Similar examples could be detailed for a physiologist coding some form of animal experiment, an electromyographer studying the evolution of some test according to the state of the disease in a patient, or a basic scientist developing models that have to be checked with real experiments.

If you are designing a commercial system, you can consider the possibility of exporting/importing data in EDF/EDF+. There are a lot of tools that can be used together with your device. On the other hand, if your device imports EDF/EDF+ data, many records in many different fields will be immediately accessible to check your instrument and to teach the users to practice with real examples.

A last example. It was taken from a recent article by Thomas Penzel et al. (Clin Neurophysiol 2002 Apr;113(4):571-8). Several sleep laboratories (25) decided to participate in a multicenter study where the sleep recordings were centrally scored. From these laboratories, 21 finally participated in the study, using 16 different systems. Ten systems exported recordings in EDF format, 2 systems allowed ASCII conversion and 4 allowed binary conversion. The listing of the different systems is included in the article. I would like to stress a sentence contained in the Results section: For 2 centers, the conversion problems could not be solved. Thus far, I do not know a similar study in EMG or EP.

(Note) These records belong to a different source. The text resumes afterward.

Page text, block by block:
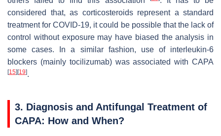
considered that, as corticosteroids represent a standard
treatment for COVID-19, it could be possible that the lack of
control without exposure may have biased the analysis in
some cases. In a similar fashion, use of interleukin-6
blockers (mainly tocilizumab) was associated with CAPA
[15] [19].
3. Diagnosis and Antifungal Treatment of
CAPA: How and When?
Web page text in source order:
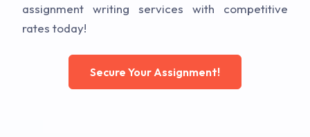
assignment writing services with competitive
rates today!
Secure Your Assignment!

EDF+ format mimics concepts used in the Clinical Neurophysiological laboratory. When you enter in Setup Mode in any modern device, you have to define things like filtering, number of signals, number of sweeps, window size, display amplification and so on. Most of these concepts can be directly translated to EDF+.

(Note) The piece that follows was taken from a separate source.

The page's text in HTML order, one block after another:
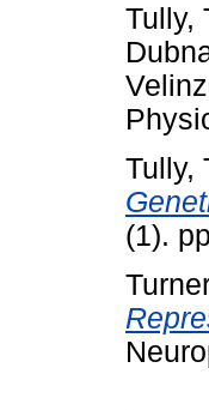
Tully,
Tully,
(1).
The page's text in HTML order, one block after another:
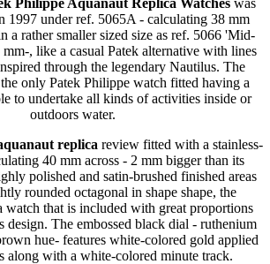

A very well designed format, however, is useless without a wide base of users. When users decide which tool are going to use the decision is not only taken based in technical reasons. Aspects such as easiness of learning, compatibility with the programming environment, formats used by their friends or colleagues and so on, also contribute to the decision. The design of a format is not necessarily a success if it obtains the applause of the experts or follows the criteria of a committee. It is a success if it is widely used and does not limit the possibilities of the people using it.

This propagandistic tutorial tries to familiarize non-programmer people with EDF+ format. It is not a normative document. The normative details can be found in Bob Kemp's site. In case of any difference, the normative document is right and this one is wrong. I think that the best way to learn EDF+ is by reading the examples of the normative document simultaneously with the text of the EDF+ protocol, having in mind your objectives. As soon as possible, try to begin to handle EDF+ files with your own tools (from editors to programming languages) or to create simple files containing sine waves, triangular waves and so on. If you are able to create a file that can be seen in an EDF viewer, I can foresee that you will become a zealot of EDF/EDF+. At least, I want to think that that will be the case. The examples included in the normative document cover a wide range of applications that could be similar to your needs. This tutorial only tries to give emphasis to some small details of the normative document in (I hope) a gentle way.

And now, let us go with the format. An EDF+ file is a set of data records (containing ordinary signals in binary format and annotation signals internally coded in UTF-8) with a header. Since EDF+ is based in EDF, the first chapters describe some facts on EDF. The next chapters describe the additions included in EDF+ and finally they describe the use of XML inside the annotations of EDF+.